Er erinnert sich, wie Felicia nur in Unterwäsche in der Auffahrt stand. Sie hatte sich das rechte Knie aufgeschlagen, ihre Augen waren rotverheult und feucht, und an ihrem Hals sah man immer noch die Spuren von Kakaopulver. Reidar zitterte vor Wut. Er ging ins Haus, holte Bluse, Rock und Jacke und warf die Kleidungsstücke vor ihr auf die Erde.

»Was habe ich getan?«, fragte sie weinend.

»Du bist eine Schande für die ganze Familie«, sagte er.

»Aber ich …«

»Entschuldige dich, hörst du, du entschuldigst dich jetzt.«

»Entschuldige«, heulte sie. »Entschuldige bitte.«

Sie sah ihn an. Tränen liefen ihr übers Gesicht und tropften von ihrem Kinn.

»Nur wenn du dich änderst«, entgegnete er.

Während ihre Schultern von Schluchzern geschüttelt wurden, zog sie sich an, und er sah, wie sie sich die Tränen von den Wangen wischte und sich auf ihr Fahrrad setzte, die Bluse hatte sie nur halb in den Rock gestopft, und die Steppjacke war offen. Er blieb stehen, während sein Zorn allmählich verrauchte, und er hörte, wie seine kleine Tochter weinend zur Schule fuhr.

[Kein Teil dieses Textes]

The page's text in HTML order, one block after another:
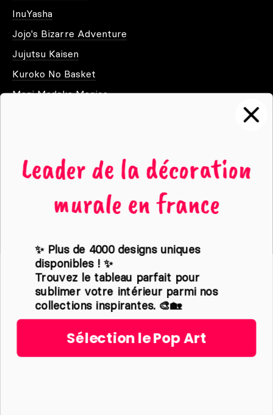
InuYasha
Jojo's Bizarre Adventure
Jujutsu Kaisen
Kuroko No Basket
Magi Madoka Magica
Sailor Moon
Sakura Card Captor
Touhou
Virtual Youtuber
Vocaloid
Leader de la décoration
murale en france
✨ Plus de 4000 designs uniques
disponibles ! ✨
Trouvez le tableau parfait pour
sublimer votre intérieur parmi nos
collections inspirantes. 🎨🏡
Sélection le Pop Art

Er schrieb den ganzen Tag und war mit dem Ergebnis seiner Arbeit sehr zufrieden. Er hatte sich nicht angezogen, sondern im Bademantel am Computer gesessen, hatte sich nicht die Zähne geputzt oder rasiert, hatte weder das Bett gemacht noch den Frühstückstisch abgeräumt. Er überlegte sich, dass er Felicia davon erzählen und ihr gestehen würde, dass er genauso war wie sie, aber er bekam nie die Gelegenheit dazu, es zu tun.

Er musste zu einem Abendessen mit Vertretern seines deutschen Verlags, und als er spätabends nach Hause kam, waren die Kinder schon im Bett. Erst am nächsten Morgen entdeckten sie die leeren Betten. Nichts in seinem ganzen Leben hat er so bereut wie die ungerechte Behandlung von Felicia an jenem Tag.

Er findet es unerträglich, dass sie einsam und allein in diesem schrecklichen Raum sitzt und glaubt, sie wäre ihm egal und er würde nur nach Mikael suchen.